US 11,720,586 B2
Automatic conversion of data within data pipeline
Kiran A Kate, Chappaqua, NY (US); Martin Hirzel, Ossining, NY (US); and Avraham Ever Shinnar, Westchester, NY (US)
Assigned to International Business Machines Corporation, Armonk, NY (US)
Filed by International Business Machines Corporation, Armonk, NY (US)
Filed on Mar. 26, 2021, as Appl. No. 17/213,716.
Prior Publication US 2022/0309073 A1, Sep. 29, 2022
Int. Cl. G06F 16/25 (2019.01); G06N 5/04 (2023.01); G06N 20/00 (2019.01); G06F 17/18 (2006.01)

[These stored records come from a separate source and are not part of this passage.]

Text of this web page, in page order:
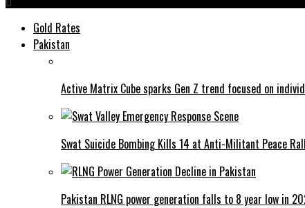
Gold Rates
Pakistan
Active Matrix Cube sparks Gen Z trend focused on
Swat Suicide Bombing Kills 14 at Anti-Militant Peace
Pakistan RLNG power generation falls to 8 year low in

CPC G06F 16/258 (2019.01) [G06N 5/04 (2013.01); G06N 20/00 (2019.01); G06F 17/18 (2013.01)] 18 Claims
OG exemplary drawing
 
1. A computer-implemented method comprising:
analyzing identified data for a determined conversion of the identified data, wherein the identified data is input data stored on an external database;
identifying a plurality of relational factors within the analyzed data, wherein the plurality of relational factors are used to determine data joins of a first dataset and a second dataset of the analyzed data;
standardizing the analyzed data into a uniform domain using a relational algebra algorithm;
mapping a data route within the standardized data based on the plurality of relational factors, wherein the data route is predicted based on training data from previously mapped data routes, and wherein the data route comprises a plurality of transformers configured to reduce aggregated data by removing one or more datasets from the standardized data;
compressing the analyzed data based on the mapped data route, wherein the data joins of the first dataset and the second dataset are joined based on relationship factors within the mapped data route, and wherein the one or more aggregated datasets are removed from the analyzed data to create a compressed dataset;
converting the compressed dataset into the uniform domain using the relation algebra algorithm; and
dynamically transmitting the converted, compressed dataset into at least one section of a machine learning data pipeline.